Political and Economic Interests Trump Employing Good Policies

09 October 2008

The South China Morning Post reports today that a journalist for Oriental Outlook magazine, Sun Chunlong, was forced to suppress his reporting about a mine cover-up that killed at least 40 people in Shanxi. The accident occurred on August 1, 2008 at a mine owned by Tianyuan Iron and Steel, a key SOE that makes important for China’s military and space programs.


Sun was quoted as saying, "I was told that the State Administration of Work Safety had taken over. I must keep my mouth shut from now on… (t)here is pressure, and the situation is delicate."

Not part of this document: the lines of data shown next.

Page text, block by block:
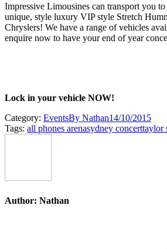
Impressive Limousines can transport you
unique, style luxury VIP style Stretch
Chryslers! We have a range of vehicles
enquire now to have your end of year
Lock in your vehicle NOW!
Category: EventsBy Nathan14/10/2015
Tags: all phones arenasydney concerttaylor
Author: Nathan
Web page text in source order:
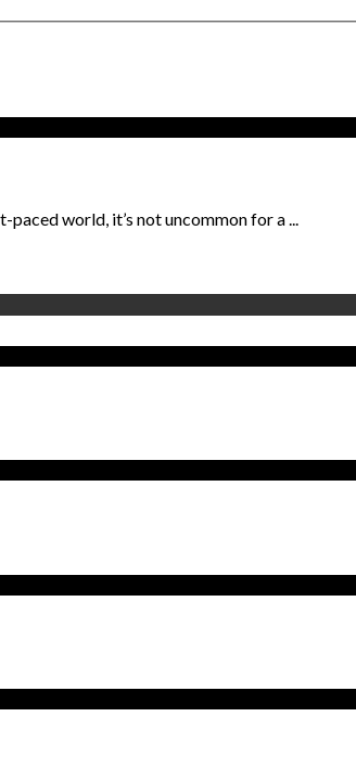
world, it’s not uncommon for a ...
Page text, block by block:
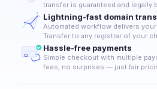
transfer is guaranteed and legally
Lightning-fast domain
Automated workflow delivers
Transfer to any registrar of your
Hassle-free payments
Simple checkout with multiple
fees, no surprises — just fair
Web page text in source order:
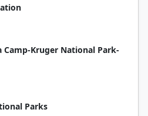
Camp-Kruger National Park-
Parks
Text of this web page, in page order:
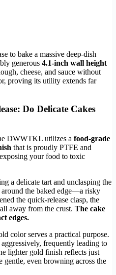
to bake a massive deep-dish
generous 4.1-inch wall height
cheese, and sauce without
proving its utility extends far
Do Delicate Cakes
DWWTKL utilizes a food-grade
that is proudly PTFE and
your food to toxic
a delicate tart and unclasping the
the baked edge—a risky
the quick-release clasp, the
away from the crust. The cake
edges.
color serves a practical purpose.
frequently leading to
lighter gold finish reflects just
gentle, even browning across the
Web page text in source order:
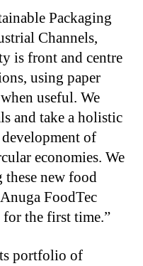
Packaging
Channels,
is front and centre
using paper
useful. We
and take a holistic
of
economies. We
these new food
FoodTec
the first time.”
portfolio of
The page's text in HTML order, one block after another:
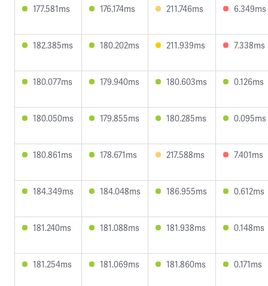
177.581ms 176.174ms 211.746ms 6.349ms
182.385ms 180.202ms 211.939ms 7.338ms
180.077ms 179.940ms 180.603ms 0.126ms
180.050ms 179.855ms 180.285ms 0.095ms
180.861ms 178.671ms 217.588ms 7.401ms
184.349ms 184.048ms 186.955ms 0.612ms
181.240ms 181.088ms 181.938ms 0.148ms
181.254ms 181.069ms 181.860ms 0.171ms
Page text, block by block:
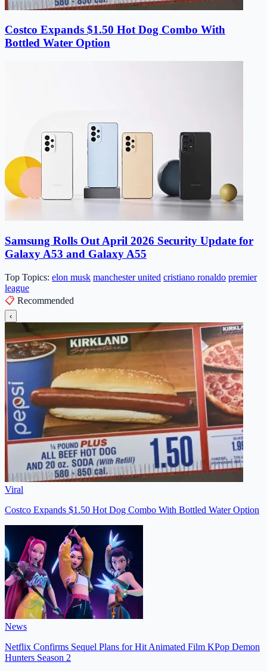
Costco Expands $1.50 Hot Dog Combo With
Bottled Water Option
Samsung Rolls Out April 2026 Security Update for
Galaxy A53 and Galaxy A55
Top Topics: elon musk manchester united cristiano ronaldo premier
league
📋 Recommended
‹
Viral
Costco Expands $1.50 Hot Dog Combo With Bottled Water Option
News
Netflix Confirms Sequel Plans for Hit Animated Film KPop Demon
Hunters Season 2
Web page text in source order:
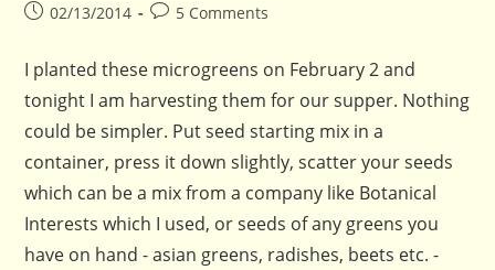
Post02/13/2014
Post5 Comments
I planted these microgreens on February 2 and
tonight I am harvesting them for our supper. Nothing
could be simpler. Put seed starting mix in a
container, press it down slightly, scatter your seeds
which can be a mix from a company like Botanical
Interests which I used, or seeds of any greens you
have on hand - asian greens, radishes, beets etc. -
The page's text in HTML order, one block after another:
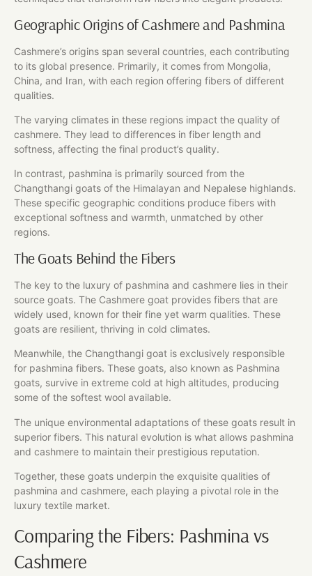
Geographic Origins of Cashmere and Pashmina
Cashmere’s origins span several countries, each contributing
to its global presence. Primarily, it comes from Mongolia,
China, and Iran, with each region offering fibers of different
qualities.
The varying climates in these regions impact the quality of
cashmere. They lead to differences in fiber length and
softness, affecting the final product’s quality.
In contrast, pashmina is primarily sourced from the
Changthangi goats of the Himalayan and Nepalese highlands.
These specific geographic conditions produce fibers with
exceptional softness and warmth, unmatched by other
regions.
The Goats Behind the Fibers
The key to the luxury of pashmina and cashmere lies in their
source goats. The Cashmere goat provides fibers that are
widely used, known for their fine yet warm qualities. These
goats are resilient, thriving in cold climates.
Meanwhile, the Changthangi goat is exclusively responsible
for pashmina fibers. These goats, also known as Pashmina
goats, survive in extreme cold at high altitudes, producing
some of the softest wool available.
The unique environmental adaptations of these goats result in
superior fibers. This natural evolution is what allows pashmina
and cashmere to maintain their prestigious reputation.
Together, these goats underpin the exquisite qualities of
pashmina and cashmere, each playing a pivotal role in the
luxury textile market.
Comparing the Fibers: Pashmina vs
Cashmere
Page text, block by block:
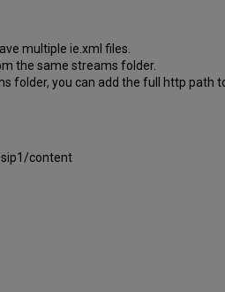
multiple ie.xml files.
the same streams folder.
folder, you can add the full http path
content
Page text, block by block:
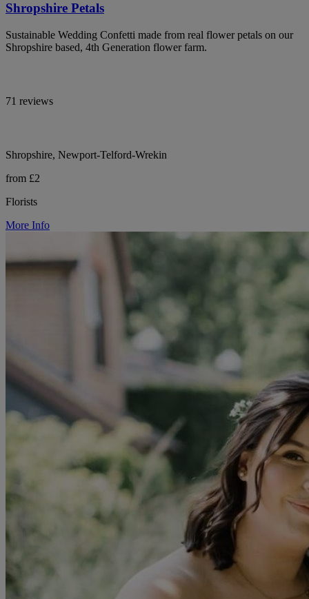
Shropshire Petals
Sustainable Wedding Confetti made from real flower petals on our
Shropshire based, 4th Generation flower farm.
71 reviews
Shropshire, Newport-Telford-Wrekin
from £2
Florists
More Info
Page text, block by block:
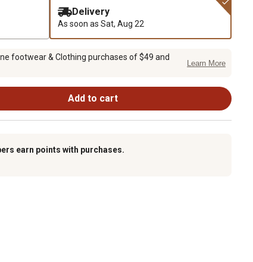
Delivery
As soon as Sat, Aug 22
footwear & Clothing purchases of $49 and
Learn More
Add to cart
earn points with purchases.
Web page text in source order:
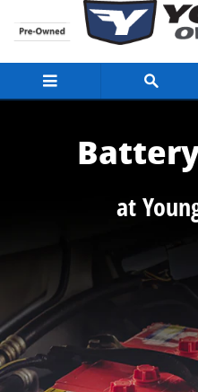
Skip to main content
Battery Service
at
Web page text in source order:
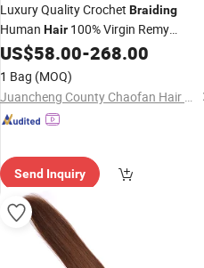
Luxury Quality Crochet Braiding
Human Hair 100% Virgin Remy
Brazilian HumanHair Extensions
Feather TipHair
US$58.00-268.00
1 Bag (MOQ)
Juancheng County Chaofan Hair Products Co., Ltd.
Send Inquiry
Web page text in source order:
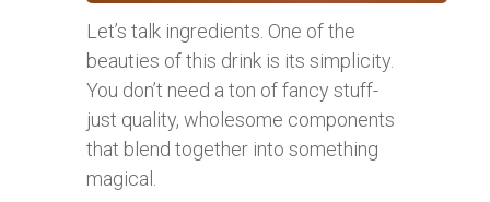
Let’s talk ingredients. One of the
beauties of this drink is its simplicity.
You don’t need a ton of fancy stuff-
just quality, wholesome components
that blend together into something
magical.
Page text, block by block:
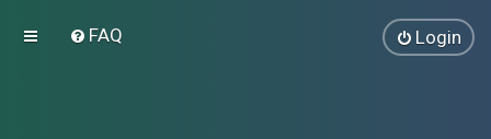
FAQ Login
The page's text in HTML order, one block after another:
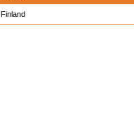
Finland
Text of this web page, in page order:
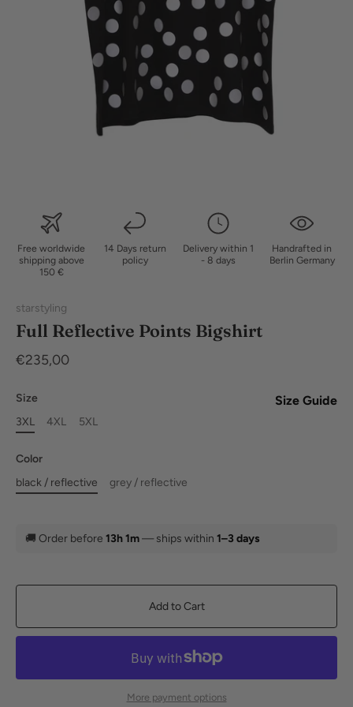
Free worldwide
shipping above
150 €
14 Days return
policy
Delivery within 1
- 8 days
Handrafted in
Berlin Germany
starstyling
Full Reflective Points Bigshirt
€235,00
Size Size Guide
3XL 4XL 5XL
Color
black / reflective
grey / reflective
🚚 Order before 13h 1m— ships within 1–3 days
Add to Cart
More payment options
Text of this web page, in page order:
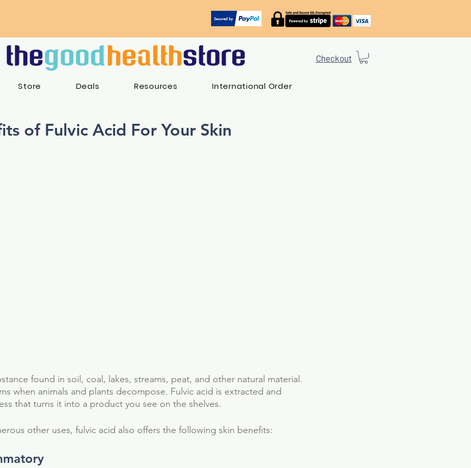
Store Deals Resources International Order
Checkout
of Fulvic Acid For Your Skin
found in soil, coal, lakes, streams, peat, and other natural material.
when animals and plants decompose. Fulvic acid is extracted and
that turns it into a product you see on the shelves.
other uses, fulvic acid also offers the following skin benefits:
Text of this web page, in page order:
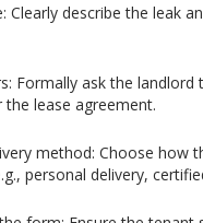
Clearly describe the leak
Formally ask the landlord
the lease agreement.
method: Choose how
personal delivery,
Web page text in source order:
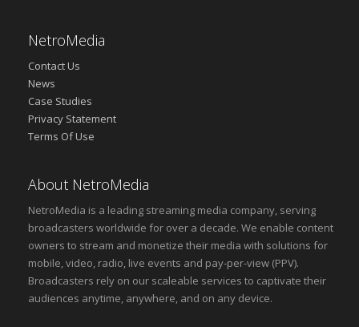
NetroMedia
Contact Us
News
Case Studies
Privacy Statement
Terms Of Use
About NetroMedia
NetroMedia is a leading streaming media company, serving
broadcasters worldwide for over a decade. We enable content
owners to stream and monetize their media with solutions for
mobile, video, radio, live events and pay-per-view (PPV).
Broadcasters rely on our scaleable services to captivate their
audiences anytime, anywhere, and on any device.
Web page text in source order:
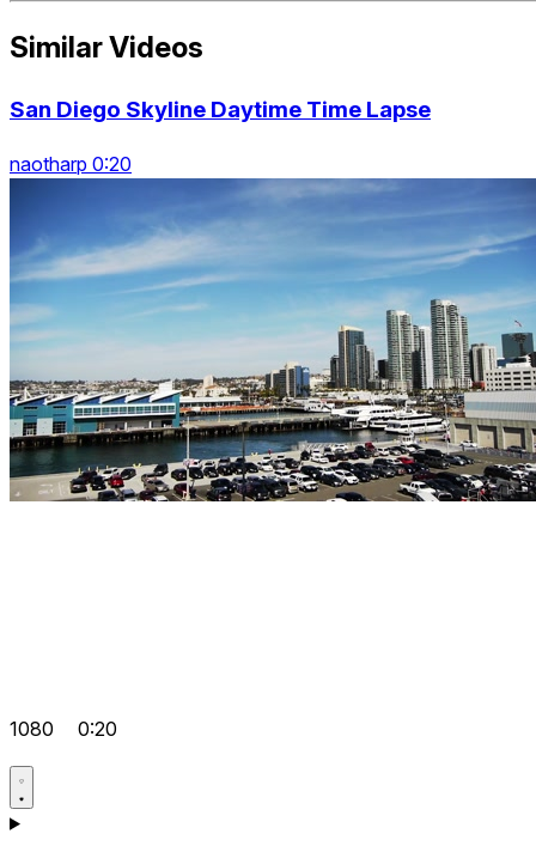
Similar Videos
San Diego Skyline Daytime Time Lapse
naotharp 0:20
1080 0:20
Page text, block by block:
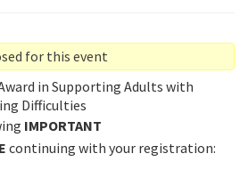
for this event
Award in Supporting Adults with
Difficulties
IMPORTANT
continuing with your registration:
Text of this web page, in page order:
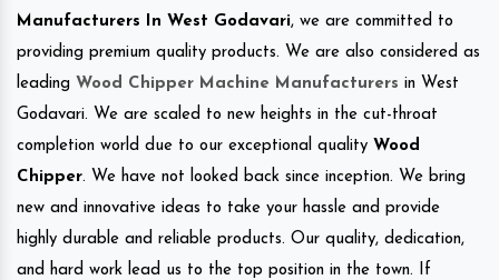
Manufacturers In West Godavari, we are committed to
providing premium quality products. We are also considered as
leading Wood Chipper Machine Manufacturers in West
Godavari. We are scaled to new heights in the cut-throat
completion world due to our exceptional quality Wood
Chipper. We have not looked back since inception. We bring
new and innovative ideas to take your hassle and provide
highly durable and reliable products. Our quality, dedication,
and hard work lead us to the top position in the town. If
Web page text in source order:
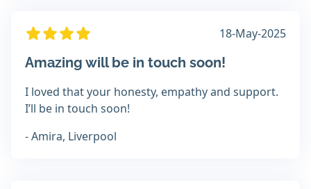
18-May-2025
Amazing will be in touch soon!
I loved that your honesty, empathy and support.
I’ll be in touch soon!
- Amira, Liverpool
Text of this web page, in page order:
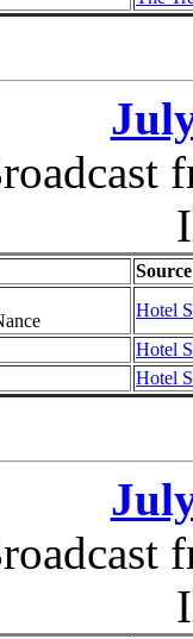
Source
Hotel
Hotel
Hotel
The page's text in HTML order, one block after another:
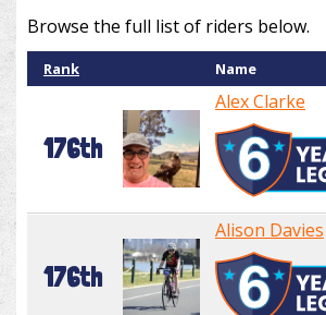
Browse the full list of riders below.
Rank Name
176th
Alex Clarke
176th
Alison Davies
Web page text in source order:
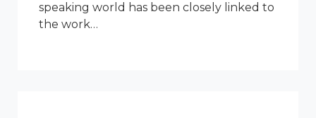
speaking world has been closely linked to
the work…
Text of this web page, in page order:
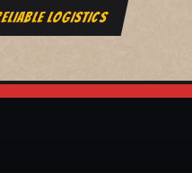
LOGISTICS
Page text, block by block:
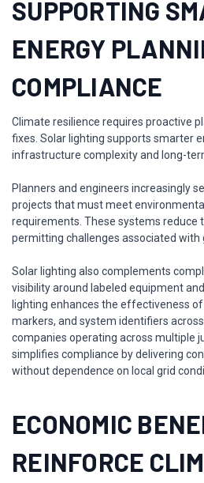
SUPPORTING
ENERGY
COMPLIANCE
Climate resilience requires proactive
fixes. Solar lighting supports smarter
infrastructure complexity and long-
Planners and engineers increasingly
projects that must meet
requirements. These systems reduce
permitting challenges associated with
Solar lighting also complements
visibility around labeled equipment
lighting enhances the effectiveness
markers, and system identifiers
companies operating across multiple
simplifies compliance by delivering
without dependence on local grid
ECONOMIC
REINFORCE
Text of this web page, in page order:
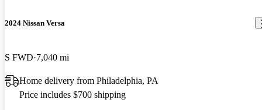
2024 Nissan Versa
S FWD 7,040 mi
Home delivery from Philadelphia, PA
Price includes $700 shipping
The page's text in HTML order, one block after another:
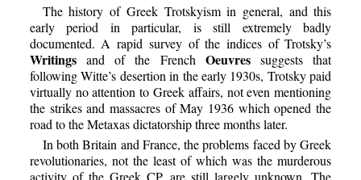
The history of Greek Trotskyism in general, and this
early period in particular, is still extremely badly
documented. A rapid survey of the indices of Trotsky’s
Writingsand of the French Oeuvressuggests that
following Witte’s desertion in the early 1930s, Trotsky paid
virtually no attention to Greek affairs, not even mentioning
the strikes and massacres of May 1936 which opened the
road to the Metaxas dictatorship three months later.
In both Britain and France, the problems faced by Greek
revolutionaries, not the least of which was the murderous
activity of the Greek CP, are still largely unknown. The
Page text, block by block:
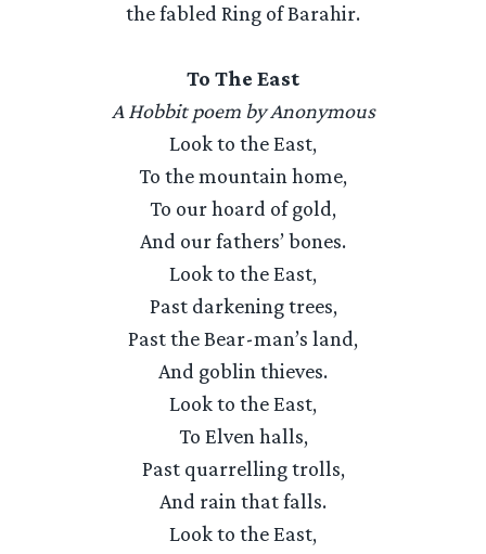
the fabled Ring of Barahir.
To The East
A Hobbit poem by Anonymous
Look to the East,
To the mountain home,
To our hoard of gold,
And our fathers’ bones.
Look to the East,
Past darkening trees,
Past the Bear-man’s land,
And goblin thieves.
Look to the East,
To Elven halls,
Past quarrelling trolls,
And rain that falls.
Look to the East,
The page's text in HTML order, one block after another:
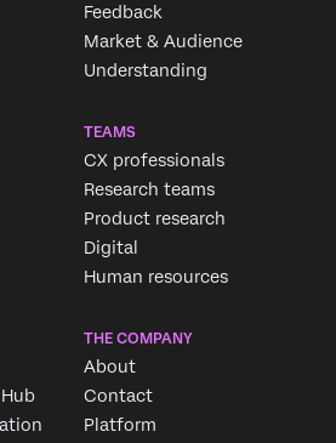
Feedback
Market & Audience
Understanding
TEAMS
CX professionals
Research teams
Product research
Digital
Human resources
THE COMPANY
About
Contact
Platform
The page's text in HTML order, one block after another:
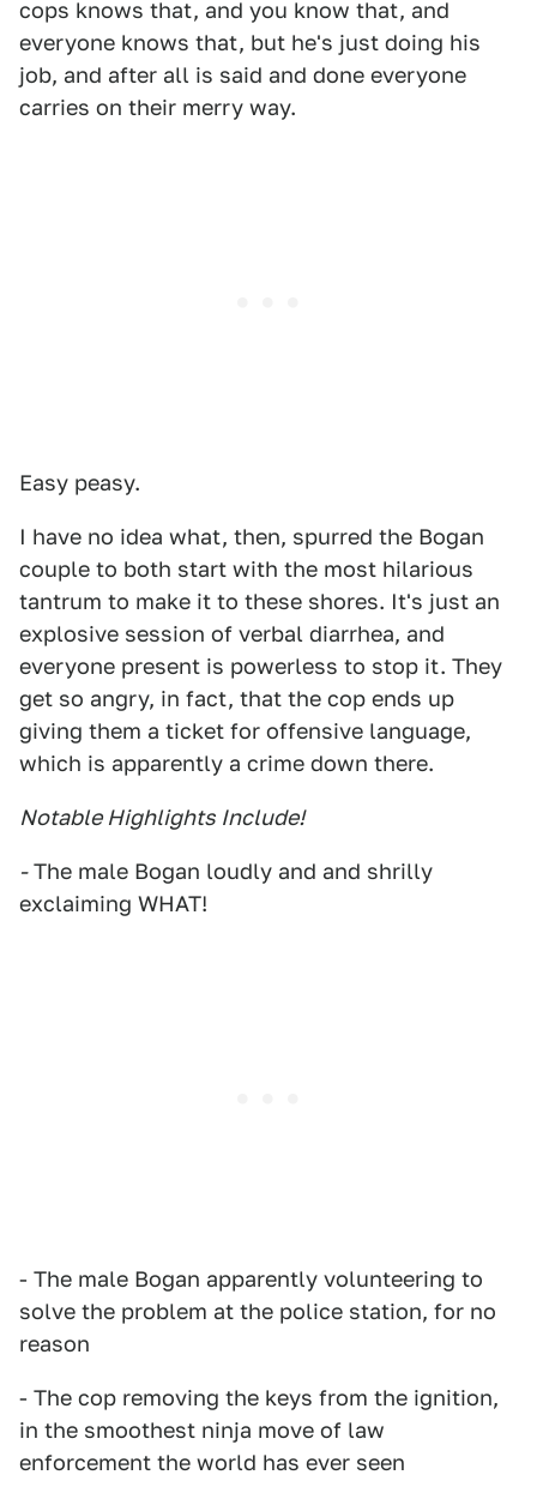
cops knows that, and you know that, and
everyone knows that, but he's just doing his
job, and after all is said and done everyone
carries on their merry way.
Easy peasy.
I have no idea what, then, spurred the Bogan
couple to both start with the most hilarious
tantrum to make it to these shores. It's just an
explosive session of verbal diarrhea, and
everyone present is powerless to stop it. They
get so angry, in fact, that the cop ends up
giving them a ticket for offensive language,
which is apparently a crime down there.
Notable Highlights Include!
-The male Bogan loudly and and shrilly
exclaiming WHAT!
- The male Bogan apparently volunteering to
solve the problem at the police station, for no
reason
- The cop removing the keys from the ignition,
in the smoothest ninja move of law
enforcement the world has ever seen
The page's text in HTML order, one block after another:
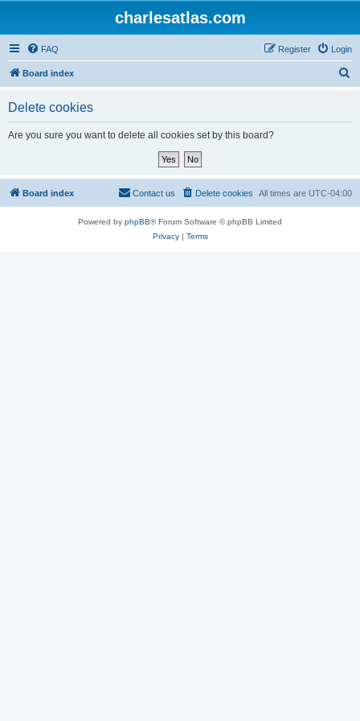
charlesatlas.com
FAQ Login
Register
Board index
Delete cookies
Are you sure you want to delete all cookies set by this board?
Board index All times are UTC-04:00
Delete cookies
Contact us
Powered by phpBB® Forum Software © phpBB Limited
Privacy| Terms
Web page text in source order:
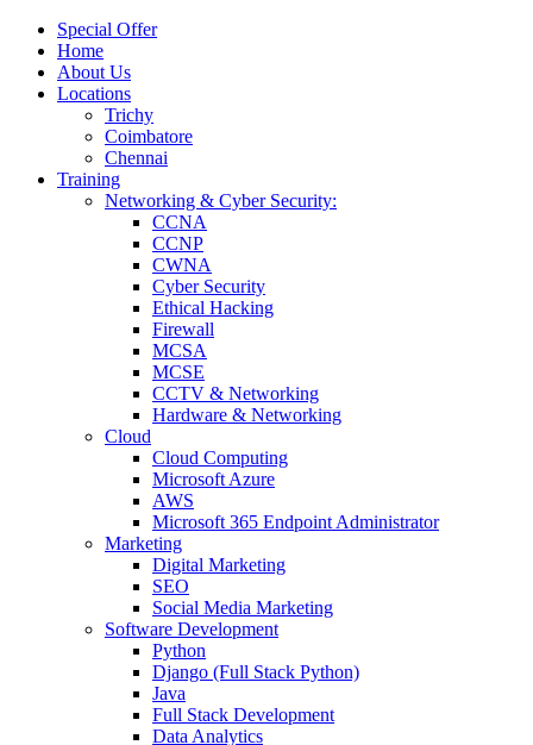
Special Offer
Home
About Us
Locations
Trichy
Coimbatore
Chennai
Training
Networking & Cyber Security:
CCNA
CCNP
CWNA
Cyber Security
Ethical Hacking
Firewall
MCSA
MCSE
CCTV & Networking
Hardware & Networking
Cloud
Cloud Computing
Microsoft Azure
AWS
Microsoft 365 Endpoint Administrator
Marketing
Digital Marketing
SEO
Social Media Marketing
Software Development
Python
Django (Full Stack Python)
Java
Full Stack Development
Data Analytics
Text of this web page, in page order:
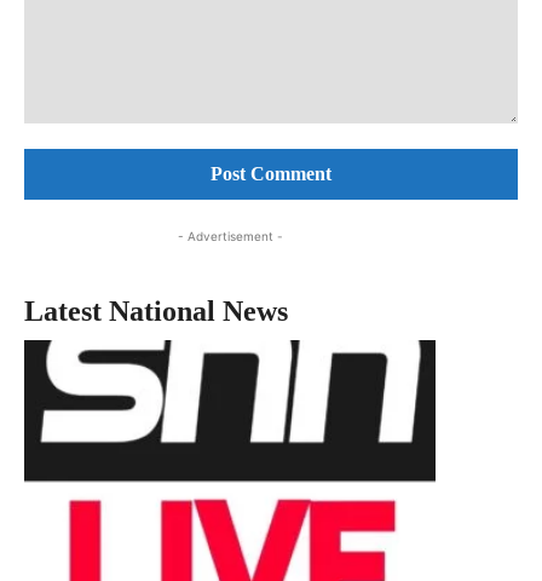
- Advertisement -
Latest National News
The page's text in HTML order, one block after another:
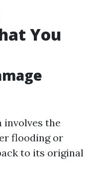
You
involves the
flooding or
to its original
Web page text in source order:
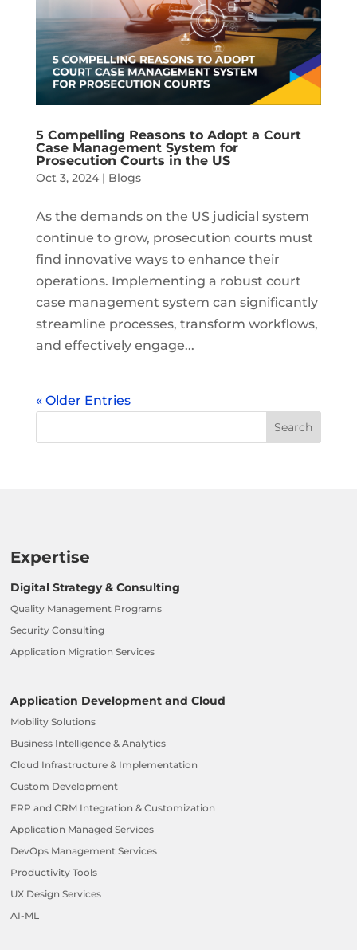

The cover-up suggests that protecting complex political and economic interests has, again, superseded press freedoms and worker safety in terms of importance. These results mirror similar findings in a new report by MIT researchers about emissions coming from coal-fired power plants. The article shows that the energy sector is more complex, and generally more “advanced”, than the international media gives it credit for. A summary of the report says:


"A detailed analysis of powerplants in China by MIT researchers debunks the widespread notion that outmoded energy technology or the utter absence of government regulation is to blame for that country's notorious air-pollution problems. The real issue, the study found, involves complicated interactions between new market forces, new commercial pressures and new types of governmental regulation."


The SCMP report and the new MIT report would seem to suggest that improving China’s labour and environmental situations will depend on increasing the pressure compelling officials to abide by environmental and labour laws, perfecting and enhancing the regulatory framework, while fighting endemic corruption. Certainly, public pressure and press supervision is a necessary component for this strategy to work.